Легкая тень пробежала по лицу старичка, но сразу сменилась широкой улыбкой. Было ясно, что он трусит, и сильно трусит, будто бы пришел к нему давний, неумолимый кредитор. В сущности, так оно и было.
- Значит, ты вернулся, Малыш, то есть, простите... Господин Свантесон?
- Не вернулся, а так - залетел на несколько часов. В этом городе есть много людей, которые бы очень хотели меня увидеть... А ты можешь звать меня как прежде, дружище Карлсон. Тот, Который Живет На Крыше.
- Это так неожиданно, Малыш... - пробормотал Карлсон. - Это событие, большое событие для меня.
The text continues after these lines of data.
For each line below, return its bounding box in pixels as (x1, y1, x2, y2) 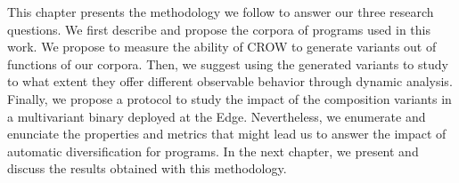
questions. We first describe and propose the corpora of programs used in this (7, 20, 430, 38)
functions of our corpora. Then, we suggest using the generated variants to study (7, 54, 448, 73)
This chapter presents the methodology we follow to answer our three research (7, 3, 434, 20)
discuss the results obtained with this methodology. (7, 159, 287, 178)
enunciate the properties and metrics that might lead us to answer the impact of (7, 124, 447, 143)
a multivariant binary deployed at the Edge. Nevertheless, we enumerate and (7, 107, 426, 125)
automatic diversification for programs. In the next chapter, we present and (7, 141, 419, 160)
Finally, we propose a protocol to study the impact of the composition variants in (7, 89, 452, 107)
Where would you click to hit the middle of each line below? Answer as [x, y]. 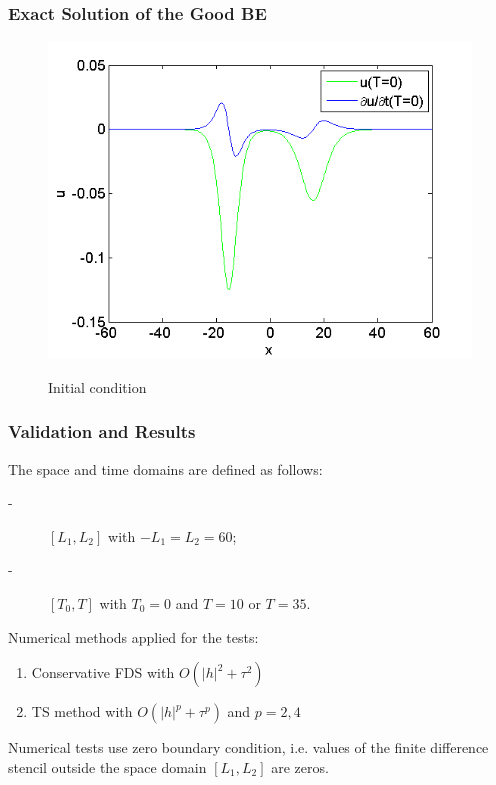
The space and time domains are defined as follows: [165, 468]
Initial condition [97, 386]
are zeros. [300, 766]
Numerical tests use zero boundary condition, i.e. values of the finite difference [248, 747]
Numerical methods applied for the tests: [133, 636]
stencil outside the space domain [107, 766]
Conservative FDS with [103, 672]
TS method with [82, 711]
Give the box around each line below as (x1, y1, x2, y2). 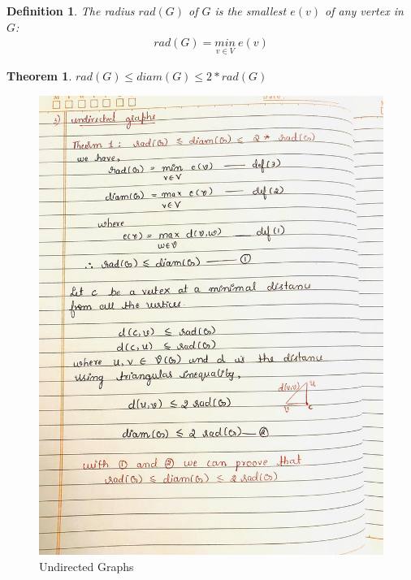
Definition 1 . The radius (6, 2, 135, 19)
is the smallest (214, 2, 287, 19)
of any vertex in (325, 2, 404, 19)
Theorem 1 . (6, 67, 72, 84)
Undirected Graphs (39, 557, 134, 574)
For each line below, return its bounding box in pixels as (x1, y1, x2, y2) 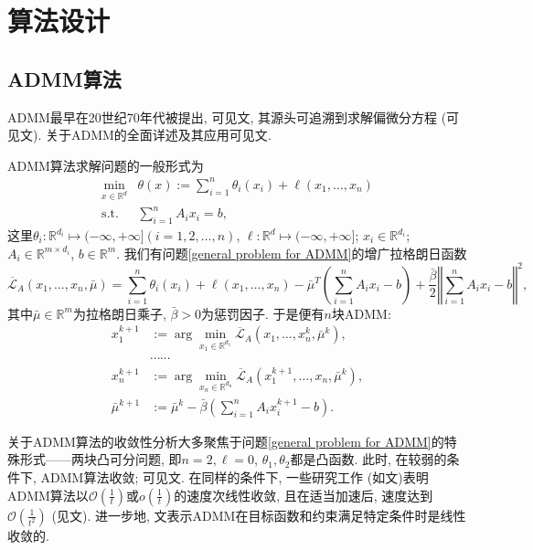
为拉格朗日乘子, (72, 303, 166, 323)
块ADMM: (332, 303, 391, 323)
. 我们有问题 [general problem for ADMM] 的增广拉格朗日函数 (116, 243, 467, 262)
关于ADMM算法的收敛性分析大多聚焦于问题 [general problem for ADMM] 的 (7, 431, 444, 450)
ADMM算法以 (7, 485, 89, 504)
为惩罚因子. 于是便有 (201, 303, 325, 323)
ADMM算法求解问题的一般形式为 (7, 155, 204, 175)
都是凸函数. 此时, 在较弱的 (290, 450, 447, 469)
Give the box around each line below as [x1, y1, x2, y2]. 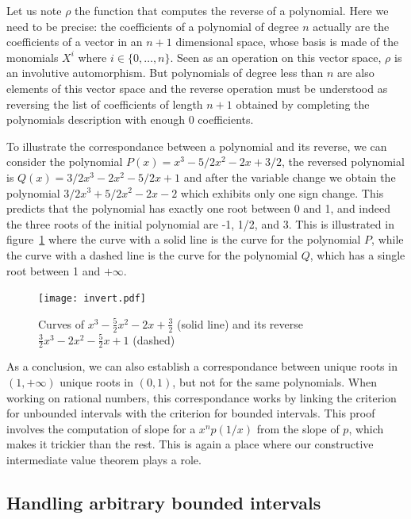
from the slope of [256, 420, 340, 436]
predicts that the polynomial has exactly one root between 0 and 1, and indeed [6, 200, 391, 217]
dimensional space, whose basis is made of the [175, 33, 399, 50]
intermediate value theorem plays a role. [6, 451, 202, 467]
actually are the [313, 17, 390, 34]
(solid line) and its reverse [177, 315, 303, 332]
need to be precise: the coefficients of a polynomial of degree [6, 17, 299, 34]
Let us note [6, 2, 62, 18]
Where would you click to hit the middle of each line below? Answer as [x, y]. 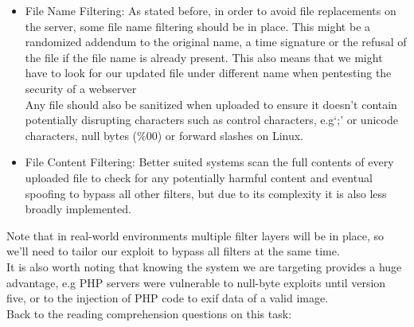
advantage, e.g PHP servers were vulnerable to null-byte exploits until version [196, 282]
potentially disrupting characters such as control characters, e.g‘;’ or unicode [211, 120]
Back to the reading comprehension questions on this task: [149, 313]
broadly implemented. [78, 209]
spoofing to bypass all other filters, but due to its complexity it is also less [206, 193]
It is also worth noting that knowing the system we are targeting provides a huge [204, 266]
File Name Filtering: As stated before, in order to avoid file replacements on [211, 10]
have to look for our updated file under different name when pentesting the [208, 73]

Он, наконец, встал, выпрямившись во весь свой детский рост, впрочем, не выше сидящего Свана, обеими руками потряс протянутую ладонь и вновь устроился на диванчике.
- Что тут не говори, а времечко-то летит, - весело заговорил он.
- Летит, летит, - сказал Сван.
- Я даже не верю своим глазам. Ишь, как ты вымахал!
- Ишь, ишь, - поддакнул Сван.
- А я тут вообще... Одиноко живу, скучно. Вот пенсию опять задерживают.
- Это все пустяки, - сказал Сван. - Деньжат я тебе подкину.
- Хорошо бы, - оживился Карлсон, и в комнате как-то сразу стало светлее.
- Деньжат у меня много, - доверительным тоном проговорил Сван, чуть наклонившись к старику, - а мы, Свантесоны, всегда отличались порядочностью и платили добром за добро.
- Уж точно! - просиял Карлсон, и теперь в помещении и вовсе рассвело.
- Ведь ты же мне много сделал хорошего, Карлсон, не так ли?
- Точно так. Я самый лучший в мире творитель добра.
- Ведь не родители меня воспитали, не брат с сестрой, а именно ты.
- Именно!
- Ты научил меня быть сильным, смелым.
- Безусловно! И еще - добрым.
- Принципиальным, честным.
- И благородным!
- Трудолюбивым, покладистым.
- Благовоспитанным!
Оба засмеялись, весело и дружелюбно. Сван внезапно замолчал, выключив и старика. В комнате несколько секунд висела тишина, жужжащая залетной мухой...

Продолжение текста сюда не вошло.